*Instructions to follow*:
Reproduce, unchanged, the lines between the one holding "status : one" and the last line of the records, including both ends, but no pictures.
(Supplied material begins)
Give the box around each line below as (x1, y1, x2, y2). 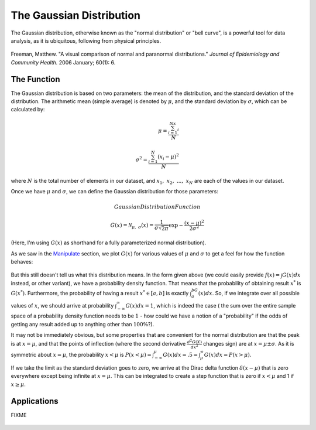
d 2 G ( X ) (187, 338, 202, 345)
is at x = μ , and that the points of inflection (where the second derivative (11, 340, 186, 347)
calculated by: (11, 106, 45, 113)
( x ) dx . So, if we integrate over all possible (198, 290, 300, 297)
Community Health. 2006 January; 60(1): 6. (11, 59, 116, 66)
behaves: (11, 258, 33, 265)
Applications (11, 396, 59, 406)
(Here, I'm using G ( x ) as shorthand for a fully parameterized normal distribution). (11, 239, 207, 246)
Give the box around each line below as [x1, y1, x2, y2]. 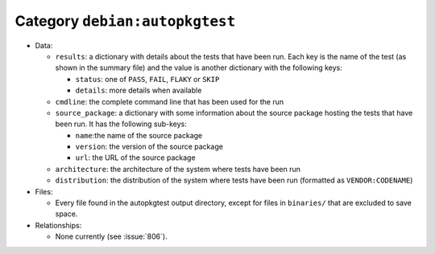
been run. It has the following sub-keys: [55, 119, 187, 129]
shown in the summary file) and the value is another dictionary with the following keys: [55, 63, 342, 72]
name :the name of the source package [75, 130, 203, 140]
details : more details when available [75, 85, 202, 96]
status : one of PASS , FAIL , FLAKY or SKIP [75, 74, 220, 84]
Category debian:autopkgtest [14, 12, 236, 30]
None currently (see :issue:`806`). [55, 231, 168, 241]
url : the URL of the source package [75, 153, 197, 162]
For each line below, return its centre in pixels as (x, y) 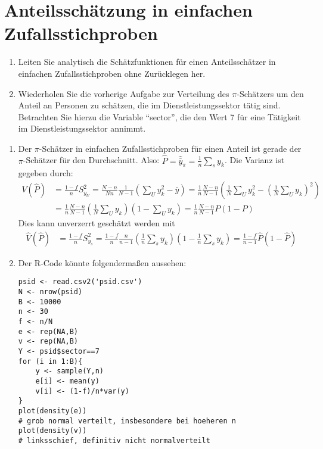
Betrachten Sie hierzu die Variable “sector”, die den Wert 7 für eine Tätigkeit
(Supplied material ends)
*Written response*:
status : one of PASS , FAIL , FLAKY or SKIP [75, 74, 220, 84]
Category debian:autopkgtest [14, 12, 236, 30]
None currently (see :issue:`806`). [55, 231, 168, 241]
url : the URL of the source package [75, 153, 197, 162]
For each line below, return its centre in pixels as (x, y) 
Betrachten Sie hierzu die Variable “sector”, die den Wert 7 für eine Tätigkeit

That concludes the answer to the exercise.